Improvements to Automated Grading
The benchmark's reliability is amplified by refinements to the autorater (automatic grading procedure):
- Explicit Numeric Ranges: Ground-truth numeric answers are annotated with explicit margins of error, derived by answer class and scale. The autorater is instructed to use these criterion for grading, addressing prior over-stringency with floating point answers.
- Expanded Hedging and Non-Attempt Examples: Prompt exemplars are diversified to ensure consistent treatment of soft refusals, multiple-candidate hedges, and partial responses.
- Direct-Answer Focus: The autorater is instructed to grade only the directly relevant information when long or rambling responses are given, minimizing spurious penalization for correct content embedded in verbose outputs.
These authoring decisions increase cross-model consistency and improve both grading stability and alignment with human judgments, particularly for edge cases, approximate numerics, and refusal strategies.

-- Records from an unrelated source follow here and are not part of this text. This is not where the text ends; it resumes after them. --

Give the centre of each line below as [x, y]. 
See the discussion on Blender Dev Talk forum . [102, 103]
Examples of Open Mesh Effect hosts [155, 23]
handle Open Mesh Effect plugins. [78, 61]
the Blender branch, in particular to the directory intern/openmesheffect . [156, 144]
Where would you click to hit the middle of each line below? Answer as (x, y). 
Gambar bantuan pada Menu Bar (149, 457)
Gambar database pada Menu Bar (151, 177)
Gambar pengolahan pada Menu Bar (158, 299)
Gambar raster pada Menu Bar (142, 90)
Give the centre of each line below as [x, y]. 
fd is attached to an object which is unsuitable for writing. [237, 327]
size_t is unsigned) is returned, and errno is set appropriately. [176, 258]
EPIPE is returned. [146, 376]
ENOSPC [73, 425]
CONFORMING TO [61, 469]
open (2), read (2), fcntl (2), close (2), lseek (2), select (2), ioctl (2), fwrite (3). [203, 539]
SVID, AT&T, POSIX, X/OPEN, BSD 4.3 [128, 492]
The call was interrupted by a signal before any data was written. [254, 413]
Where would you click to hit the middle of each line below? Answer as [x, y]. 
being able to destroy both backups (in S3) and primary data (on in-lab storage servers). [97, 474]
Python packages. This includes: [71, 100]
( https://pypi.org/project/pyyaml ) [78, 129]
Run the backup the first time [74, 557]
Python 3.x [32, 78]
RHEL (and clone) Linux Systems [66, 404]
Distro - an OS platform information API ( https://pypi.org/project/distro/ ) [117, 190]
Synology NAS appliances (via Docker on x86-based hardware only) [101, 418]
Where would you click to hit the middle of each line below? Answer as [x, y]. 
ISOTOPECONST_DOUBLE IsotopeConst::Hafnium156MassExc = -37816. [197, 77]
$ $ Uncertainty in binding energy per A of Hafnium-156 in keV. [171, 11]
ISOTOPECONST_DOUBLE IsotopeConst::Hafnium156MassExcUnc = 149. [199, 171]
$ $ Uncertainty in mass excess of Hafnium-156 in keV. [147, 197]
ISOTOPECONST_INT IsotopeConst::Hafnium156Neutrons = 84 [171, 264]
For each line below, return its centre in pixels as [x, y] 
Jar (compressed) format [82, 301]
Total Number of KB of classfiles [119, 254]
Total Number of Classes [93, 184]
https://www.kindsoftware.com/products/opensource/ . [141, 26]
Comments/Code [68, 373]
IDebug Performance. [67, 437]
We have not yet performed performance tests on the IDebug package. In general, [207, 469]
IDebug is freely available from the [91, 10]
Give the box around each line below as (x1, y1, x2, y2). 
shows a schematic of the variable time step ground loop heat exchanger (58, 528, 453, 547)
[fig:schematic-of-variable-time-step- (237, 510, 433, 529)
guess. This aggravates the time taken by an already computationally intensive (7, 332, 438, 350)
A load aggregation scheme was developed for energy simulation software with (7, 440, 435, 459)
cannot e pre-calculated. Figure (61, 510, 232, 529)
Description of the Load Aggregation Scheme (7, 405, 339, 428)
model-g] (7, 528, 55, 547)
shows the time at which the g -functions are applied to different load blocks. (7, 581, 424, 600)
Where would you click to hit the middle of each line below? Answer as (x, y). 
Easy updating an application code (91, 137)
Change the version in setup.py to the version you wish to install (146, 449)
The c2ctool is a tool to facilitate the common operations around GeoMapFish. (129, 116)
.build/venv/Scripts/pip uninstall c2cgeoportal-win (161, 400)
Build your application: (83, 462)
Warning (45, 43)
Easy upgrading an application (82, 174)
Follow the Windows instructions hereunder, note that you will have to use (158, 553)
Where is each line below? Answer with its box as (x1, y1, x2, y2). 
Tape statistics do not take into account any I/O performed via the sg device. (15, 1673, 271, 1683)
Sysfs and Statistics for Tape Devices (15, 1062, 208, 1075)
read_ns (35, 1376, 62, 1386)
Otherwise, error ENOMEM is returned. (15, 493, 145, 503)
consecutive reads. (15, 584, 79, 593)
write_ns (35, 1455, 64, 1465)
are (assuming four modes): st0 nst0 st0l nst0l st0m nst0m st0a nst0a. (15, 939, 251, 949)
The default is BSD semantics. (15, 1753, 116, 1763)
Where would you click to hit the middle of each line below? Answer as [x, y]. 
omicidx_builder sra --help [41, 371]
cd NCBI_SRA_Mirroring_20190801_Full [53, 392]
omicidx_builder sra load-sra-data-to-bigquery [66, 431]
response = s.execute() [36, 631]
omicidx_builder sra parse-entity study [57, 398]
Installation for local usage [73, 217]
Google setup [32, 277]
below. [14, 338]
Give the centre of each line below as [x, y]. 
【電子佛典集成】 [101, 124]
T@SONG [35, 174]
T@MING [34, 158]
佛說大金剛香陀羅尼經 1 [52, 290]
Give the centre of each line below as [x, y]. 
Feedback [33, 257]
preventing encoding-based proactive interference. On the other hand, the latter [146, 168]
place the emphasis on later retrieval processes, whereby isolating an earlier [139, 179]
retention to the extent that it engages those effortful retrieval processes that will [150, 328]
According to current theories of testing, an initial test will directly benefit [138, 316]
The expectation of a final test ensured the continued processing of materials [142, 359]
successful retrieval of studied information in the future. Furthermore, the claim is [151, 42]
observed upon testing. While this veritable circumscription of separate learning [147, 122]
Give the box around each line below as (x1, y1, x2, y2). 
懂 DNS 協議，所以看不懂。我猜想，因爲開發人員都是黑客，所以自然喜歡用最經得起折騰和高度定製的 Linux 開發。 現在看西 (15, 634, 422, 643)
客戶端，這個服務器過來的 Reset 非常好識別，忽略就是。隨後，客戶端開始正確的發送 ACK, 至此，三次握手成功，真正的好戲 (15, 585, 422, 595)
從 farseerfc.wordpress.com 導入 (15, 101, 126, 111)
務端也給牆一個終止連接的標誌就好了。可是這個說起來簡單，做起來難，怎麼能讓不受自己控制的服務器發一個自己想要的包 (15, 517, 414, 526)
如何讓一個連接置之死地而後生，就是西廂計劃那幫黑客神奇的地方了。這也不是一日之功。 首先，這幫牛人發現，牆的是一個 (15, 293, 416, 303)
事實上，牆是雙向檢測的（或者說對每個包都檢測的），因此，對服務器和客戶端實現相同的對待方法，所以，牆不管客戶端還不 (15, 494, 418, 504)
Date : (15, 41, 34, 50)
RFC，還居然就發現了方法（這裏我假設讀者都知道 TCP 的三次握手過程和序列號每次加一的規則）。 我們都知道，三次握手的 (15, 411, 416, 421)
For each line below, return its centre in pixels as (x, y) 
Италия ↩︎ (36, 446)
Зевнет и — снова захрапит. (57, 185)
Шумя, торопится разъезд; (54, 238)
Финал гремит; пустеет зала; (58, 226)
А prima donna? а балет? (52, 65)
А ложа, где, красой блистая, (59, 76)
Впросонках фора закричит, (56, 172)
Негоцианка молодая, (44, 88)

Model Benchmarking Results
Thirteen leading LLMs were evaluated on SimpleQA Verified using the refined autorater prompt. Notably, Gemini 2.5 Pro achieves a new state-of-the-art, with an F1-score of 55.6, outperforming the closest competitor (GPT-5, F1 52.3) as well as high-profile models such as GPT-4.1 and Claude Opus 4. Several key observations emerge:
- Benchmark Headroom Is Maintained: Mean F1-scores on SimpleQA Verified are very similar to those on the original SimpleQA, confirming that rigorous cleaning is counterbalanced by adversarial selection of harder questions.
- Elimination of Spurious Successes: Statistically significant performance drops between SimpleQA Verified and SimpleQA for models such as GPT-4o and Claude Opus 4 indicate the removal of artifact-driven easy wins; remaining success better reflects parametric recall.
- Tools versus Parametric: All evaluated models exhibit near-perfect accuracy when tool augmentation is permitted. This further reinforces SimpleQA Verified's efficacy as a pure parametric recall measure.
Implications and Future Directions
SimpleQA Verified constitutes a significantly more robust yardstick for model factuality by rectifying topical imbalance, redundancy, and ground-truth inconsistencies present in its predecessor. From a practical perspective, this enables the clearer identification of meaningful improvements across LLM architectures and training paradigms, discourages overfitting to benchmark-specific artifacts, and fosters more scientifically valid cross-model comparisons.
Theoretically, rigorously controlled parametric factuality benchmarks are prerequisites for deeper studies into the mechanics of knowledge representation, retention, and retrieval in transformer models. Furthermore, robust baseline quantification of short-form factuality via a tool-free protocol is indispensable as new architectures increasingly deploy RAG, fine-tuning, or hybrid protocols that confound pure parametric capability comparisons.
Conclusion
SimpleQA Verified establishes a new standard for the evaluation of LLM parametric factuality. Through principled data engineering and autorater improvements, it ensures model scores reflect actual factual recall and discriminative capacity, rather than idiosyncrasies of data or metric. Empirical results currently position Gemini 2.5 Pro as the state-of-the-art. The open release of this benchmark, its evaluation code, and public leaderboard will play a central role in advancing trustworthy model development and facilitating accurate longitudinal tracking of progress in LLM factuality.